Live her fantasies. She imagined strands of his hair brushing her cheeks as his lips lowered for a kiss, how hot his gaze would feel on her bare skin as they laid in the sand and removed their clothes. She pushed aside the thoughts, then gasped. He was stopping! Slowly, he turned, and as he did, his hair rippled. It was gorgeous, like dark waters into which someone had dropped a pebble. Awareness flooded her. “No,” Pansy protested when he didn’t turn enough to make his face visible in the darkness. For a second, she could swear he crooked a finger in her direction, but of course, he hadn’t. “Turn all the way around,” she urged, even more determined to catch him. The man really was the spitting image of the pirate who’d long been a part of the Hanley family legacy. Pansy couldn’t let him get away. He headed into the strange, surreal, craterlike dunes, as if he knew she would follow him, as if he wanted to make love….

And then the man seemed to vanish.

1

One week ago…

AS SHE SWUNG OPEN the carved oak door to the New York brownstone she shared with her husband and where she still tidied her three sons’ rooms daily even though they’d long ago left home, Sheila Steele felt the sticky summer heat gust inside, dislodging loose gray strands from her pinned-up hair. Anxiously smoothing them, in case this was another officer asking her to come to police headquarters to talk about her husband, Augustus’s, disappearance, she peered out, heart clutching.

When she saw the man on the stoop, her heart sank. A lost tourist, she decided, taking in the khaki shorts, Hawaiian print shirt and shaggy blond hair. Dark blue eyes surveyed her from behind black-framed glasses, and a camera was slung around his neck. As a female New Yorker related to four cops, Sheila was safety conscious to a fault, and so, despite her husband’s disappearance, which was consuming her with worry, she was also regretting that she’d be unable to let this poor stranger inside to use the phone, if that’s what he wanted. He looked honest, like the kind of young man who’d get robbed on city streets if he wasn’t careful. “Can I help you?”

He squinted. “Ma? It’s me, Rex.”

Her lips parted in frank astonishment. “I didn’t even recognize my own son!” Underneath the disarming attire, her son Rex was as dark and swarthy as a pirate.

“I came as soon as Sully called with the news about Pop.”

Sheila pressed a hand to her heart as her middle child stepped into the foyer, giving her a hug and kissing her cheek. “Don’t feel bad about not recognizing me,” added Rex, who’d worked undercover for years. “Nobody does, you know. That’s the point.”

Despite the circumstances of the meeting, Sheila leaned back to study the son who most shared her passions and temperament. “Hard to believe the tall, dark, handsome man I gave birth to is really under that costume somewhere.”
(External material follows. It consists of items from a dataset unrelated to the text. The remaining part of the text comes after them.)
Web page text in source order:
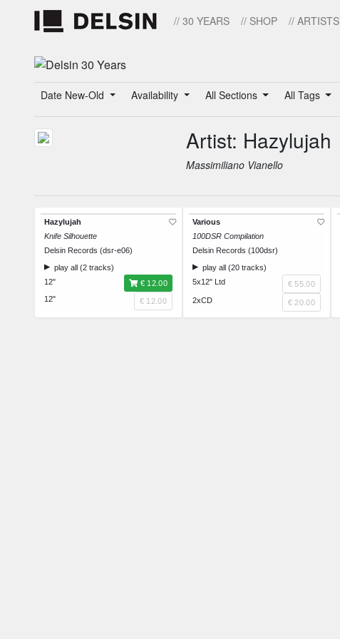
// 30 YEARS // SHOP // ARTISTS
Date New-Old Availability All Sections All Tags
Artist: Hazylujah
Massimiliano Vianello
Hazylujah
Knife Silhouette
Delsin Records (dsr-e06)
play all (2 tracks)
12"
€ 12.00
12"
€ 12.00
Various
100DSR Compilation
Delsin Records (100dsr)
play all (20 tracks)
5x12" Ltd
€ 55.00
2xCD
€ 20.00
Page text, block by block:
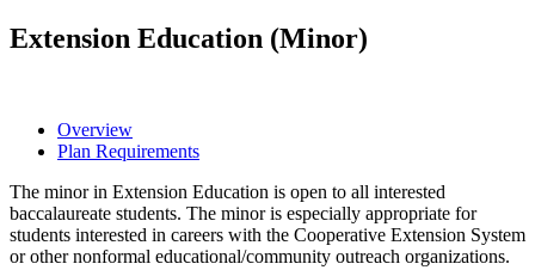
Extension Education (Minor)
Overview
Plan Requirements
The minor in Extension Education is open to all interested
baccalaureate students. The minor is especially appropriate for
students interested in careers with the Cooperative Extension System
or other nonformal educational/community outreach organizations.
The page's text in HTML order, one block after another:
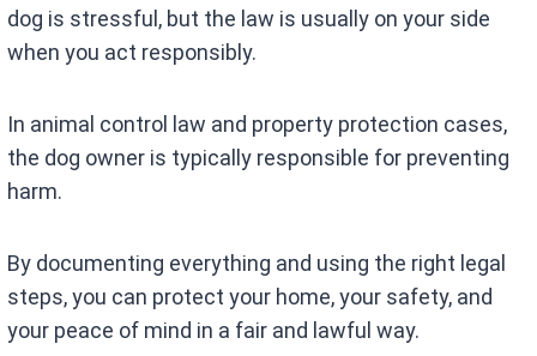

“He is,” Rex assured. Without the wig, contact lenses and cheek pads, he had dark unruly hair and hazel eyes that shifted between shadowy, moody colors—gray, blue and green. His cheeks were shallow, his lips full, his body sculpted from the hours he spent in the precinct gym. “My big case broke yesterday,” he explained, “so I spent this morning riding the F train.” The Mr. Nice Guy outfit was designed to make him an appealing target for pickpockets who rode the subway, hoping to fleece tourists.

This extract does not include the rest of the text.